_EXERCISE PROMPT_:
Among the records below, find the lines that contain "pattern" and copy each of them.

_DATA FOR THIS TASK_:

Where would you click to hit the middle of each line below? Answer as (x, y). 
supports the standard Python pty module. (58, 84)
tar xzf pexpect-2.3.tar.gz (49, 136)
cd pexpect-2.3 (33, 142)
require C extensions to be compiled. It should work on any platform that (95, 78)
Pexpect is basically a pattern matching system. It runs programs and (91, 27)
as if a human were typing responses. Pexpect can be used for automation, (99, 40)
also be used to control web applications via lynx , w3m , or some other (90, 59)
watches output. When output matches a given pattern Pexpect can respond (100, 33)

_REPLY_:
Pexpect is basically a pattern matching system. It runs programs and (91, 27)
watches output. When output matches a given pattern Pexpect can respond (100, 33)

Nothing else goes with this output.